Another challenge is ensuring that collaboration platforms can handle the data formats that an agency uses. For example, a threaded discussion may require only text, but can you also attach a picture or a spreadsheet? If integration with applications is necessary, careful planning may be required to guarantee that files work the way everyone expects.

Security is a significant concern. Most collaboration involves exchanging information with distant locations. It's important to be sure that confidential data cannot be intercepted or altered en route.

Many programs offer strong encryption. In addition, authentication, or ensuring the person at the other end is who he claims to be, is a major part of implementing a secure collaboration suite.

Because the goal of collaboration tools is to simplify work, the solution shouldn't be a chore. Installation and configuration should be easy. With little training, users should be able to grasp how to use the tool. The program may come with pre-built applications or templates to get up and running faster.

One of the greatest challenges to successful implementation of collaboration software isn't technical but psychological. People are habituated to working a certain way. They're comfortable with the phone, e-mail or travel. Therefore, it's important to find ways to make the transition to collaboration tools worth their while.

Make workers an integral part of the selection process. Explain how collaboration tools will simplify their work. But when the time comes to pull the plug on the old method, don't hesitate: make it a clean break, so workers have no choice but to move forward.

When planning a collaboration solution, try to imagine your agency's needs a few years down the road.

Maybe all it needs now is a document sharing system; eventually, it might be nice to add comments to those documents and be able to discuss those comments. It's far easier to put these features into service at the beginning than it is later on.

Edmund X. DeJesus is a freelance technical writer in Norwood, Mass. E-mail him at dejesus@compuserve.com.
The Centers for Disease Control and Prevention once had a single, albeit challenging, job as the federal government's public health department. In this capacity, CDC interacted with hospitals and research institutions to find cures and treatments for medical conundrums.

But like many federal agencies today, CDC also has a homeland security role handling possible acts of bioterrorism.
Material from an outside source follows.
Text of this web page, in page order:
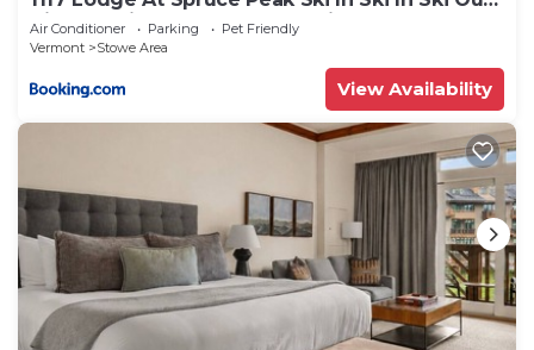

This role requires the agency to share information with state and local entities.

To accomplish both tasks, CDC is using a collaboration platform from SiteScape Inc. of Maynard, Mass.

"We need to rapidly assemble and manage teams of experts, usually at a distance, to deal with a range of environmental, disaster and bioterror situations," said Robb Chapman, a National Center for Public Health Informatics IT specialist in bioterrorism systems.

CDC puts together ad hoc groups people representing several federal, local and state agencies at sites across the country.

SiteScape's Web collaboration tools deliver information to these teams and support content development. They also support the more routine, but equally vital, public health interaction of CDC with universities and hospitals.

That information once was circulated in person, by phone or via e-mail. Web collaboration offers several advantages over such methods.

"The system supports discussion threads that can be captured for later use," NCPHI's Chapman said.

The system allows document sharing with version control. "It's easy to arrange Web meetings or live interactive chats with built-in calendaring and scheduling for all the participants," Chapman said. Task management keeps track of who has been assigned which task as well as its status.

Simplicity was key in choosing the SiteScape solution.

"We needed a product that was Web-based on the user end, so anyone could use it from any platform," Chapman said.

At the same time, the tool had to be intuitive to use.

"We can't be training all the users in advance. It has to be obvious how they can accomplish what they need," he said.

For this reason, the flexibility and customizability of the tool was important. "We've found that the ability to remove functions, creating a simpler user interface, was very useful for us," he said.